Cotisations sociales de l'indépendant : le guide URSSAF 2026

Assiette, taux par activité, déclarations et échéances : tout savoir sur les cotisations URSSAF des indépendants en 2026.

Micro-entrepreneurs, artisans, commerçants ou professions libérales : tous les travailleurs indépendants doivent verser des cotisations sociales à l'URSSAF pour financer leur protection sociale (maladie, retraite, allocations familiales). Le mode de calcul, les taux et les échéances varient toutefois fortement selon le régime choisi et la nature de l'activité. En 2026, plusieurs paramètres évoluent : hausse des taux pour certaines professions libérales, réforme de l'assiette sociale pour les indépendants au régime réel, et plafond annuel de la Sécurité sociale porté à 48 060 €. Voici comment s'y repérer.

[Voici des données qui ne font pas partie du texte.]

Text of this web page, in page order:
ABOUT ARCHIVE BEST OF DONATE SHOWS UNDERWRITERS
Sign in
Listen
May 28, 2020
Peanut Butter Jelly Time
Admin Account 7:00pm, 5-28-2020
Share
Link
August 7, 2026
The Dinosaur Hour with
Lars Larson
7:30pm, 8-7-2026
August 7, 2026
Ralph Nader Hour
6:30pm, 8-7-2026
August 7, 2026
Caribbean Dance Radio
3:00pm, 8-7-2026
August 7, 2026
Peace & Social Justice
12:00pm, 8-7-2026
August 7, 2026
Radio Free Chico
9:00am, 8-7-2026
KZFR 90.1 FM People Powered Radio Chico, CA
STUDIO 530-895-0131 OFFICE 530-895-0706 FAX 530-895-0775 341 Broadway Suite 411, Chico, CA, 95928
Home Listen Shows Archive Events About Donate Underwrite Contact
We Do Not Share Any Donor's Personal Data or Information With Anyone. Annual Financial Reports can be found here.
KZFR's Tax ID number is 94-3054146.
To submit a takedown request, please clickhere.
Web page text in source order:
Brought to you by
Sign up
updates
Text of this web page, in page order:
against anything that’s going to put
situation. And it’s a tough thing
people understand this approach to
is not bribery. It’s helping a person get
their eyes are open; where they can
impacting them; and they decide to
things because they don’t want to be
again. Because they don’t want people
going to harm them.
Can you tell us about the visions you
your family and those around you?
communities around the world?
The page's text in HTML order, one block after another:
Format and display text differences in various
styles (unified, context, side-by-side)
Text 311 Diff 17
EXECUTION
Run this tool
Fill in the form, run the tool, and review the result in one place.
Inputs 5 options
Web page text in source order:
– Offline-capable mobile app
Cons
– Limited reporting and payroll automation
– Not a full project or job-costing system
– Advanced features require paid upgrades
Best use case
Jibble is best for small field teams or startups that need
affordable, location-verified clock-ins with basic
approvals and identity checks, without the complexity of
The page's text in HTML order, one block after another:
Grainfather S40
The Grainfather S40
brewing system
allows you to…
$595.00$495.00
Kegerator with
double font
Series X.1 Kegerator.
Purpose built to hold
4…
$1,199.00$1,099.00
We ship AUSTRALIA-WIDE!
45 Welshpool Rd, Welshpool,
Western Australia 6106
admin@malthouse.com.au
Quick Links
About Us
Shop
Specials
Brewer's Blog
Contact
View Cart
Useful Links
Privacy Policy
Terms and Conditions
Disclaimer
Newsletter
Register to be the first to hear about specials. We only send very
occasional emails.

L'assiette de cotisation : chiffre d'affaires encaissé ou revenu professionnel

Le mode de calcul des cotisations dépend directement du régime fiscal et social choisi. En micro-entreprise, le principe est simple : les cotisations sociales sont calculées par application d'un taux forfaitaire sur le chiffre d'affaires encaissé (et non sur le bénéfice). Concrètement, seules les sommes réellement perçues sur la période déclarée comptent, pas les factures émises non encore payées. Ce mécanisme a un avantage direct pour la trésorerie : en l'absence de chiffre d'affaires sur une période donnée, aucune cotisation n'est due, c'est l'un des avantages structurels du régime : pas de revenus, pas de charges.

Pour les indépendants relevant du régime réel (entrepreneurs individuels hors micro, gérants majoritaires de SARL), la logique est différente : les cotisations portent sur le revenu professionnel, et non sur le chiffre d'affaires brut. Une réforme majeure s'applique depuis 2026 : depuis avril 2026, les cotisations sociales des travailleurs indépendants (artisans, commerçants, gérants majoritaires de SARL, professions libérales) sont calculées sur une assiette unique : le revenu professionnel brut, hors cotisations sociales, diminué d'un abattement forfaitaire de 26 %. Cet abattement est encadré : un plancher de 1,76 % du PASS (845,86 € en 2026) et un plafond de 130 % du PASS (62 478 € en 2026) s'appliquent. Cette réforme, issue de la loi de financement de la Sécurité sociale pour 2024, vise une neutralité globale : la CSG-CRDS baisse, les cotisations retraite et maladie augmentent, la réforme est conçue pour être globalement neutre, mais ses effets varient selon le statut et le niveau de revenu.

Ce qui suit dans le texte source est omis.